- TASK GOAL: Please copy out every line of the listing below in which the word "found" appears.

---------------

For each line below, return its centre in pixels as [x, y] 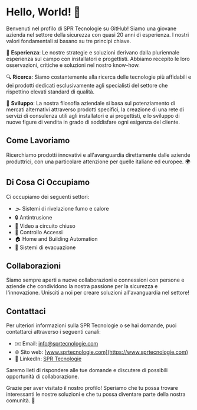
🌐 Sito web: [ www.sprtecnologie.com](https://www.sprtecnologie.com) [101, 352]
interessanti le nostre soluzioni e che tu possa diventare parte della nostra [96, 394]
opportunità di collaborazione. [43, 377]
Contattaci [26, 311]
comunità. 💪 [21, 401]
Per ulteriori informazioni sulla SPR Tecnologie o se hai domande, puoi [91, 325]
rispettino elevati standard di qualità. [50, 92]
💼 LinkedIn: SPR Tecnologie [48, 359]
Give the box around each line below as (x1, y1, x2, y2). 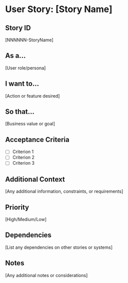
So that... (5, 107, 35, 116)
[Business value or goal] (5, 121, 55, 127)
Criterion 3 (12, 160, 35, 166)
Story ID (5, 24, 31, 32)
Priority (5, 203, 29, 211)
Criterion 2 (12, 155, 35, 161)
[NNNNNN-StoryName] (5, 37, 53, 43)
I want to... (5, 80, 39, 88)
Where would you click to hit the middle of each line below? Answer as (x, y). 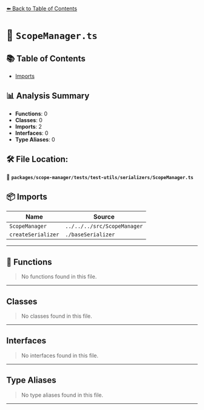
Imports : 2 (29, 126)
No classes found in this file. (56, 316)
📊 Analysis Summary (48, 96)
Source (104, 217)
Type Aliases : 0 (35, 139)
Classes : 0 (29, 120)
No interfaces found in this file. (60, 355)
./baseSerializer (90, 235)
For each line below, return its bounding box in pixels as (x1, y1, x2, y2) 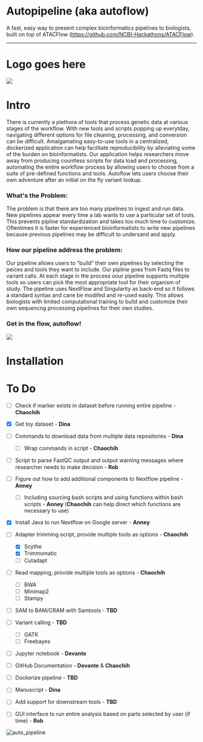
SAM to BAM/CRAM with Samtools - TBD (14, 607, 118, 614)
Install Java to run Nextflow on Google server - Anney (14, 519, 150, 526)
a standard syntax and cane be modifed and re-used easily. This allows (6, 291, 184, 299)
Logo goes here (6, 57, 86, 71)
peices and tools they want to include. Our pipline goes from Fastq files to (6, 266, 190, 273)
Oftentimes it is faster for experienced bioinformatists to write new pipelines (6, 224, 195, 232)
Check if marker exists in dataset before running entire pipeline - (14, 402, 176, 409)
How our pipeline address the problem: (6, 246, 123, 255)
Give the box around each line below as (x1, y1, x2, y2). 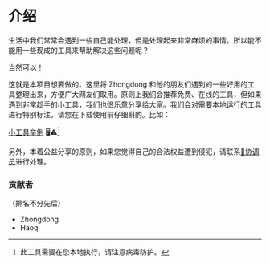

---------------

- OUTPUT FOR THIS TASK:
No classes found in this file. (56, 316)
No interfaces found in this file. (60, 355)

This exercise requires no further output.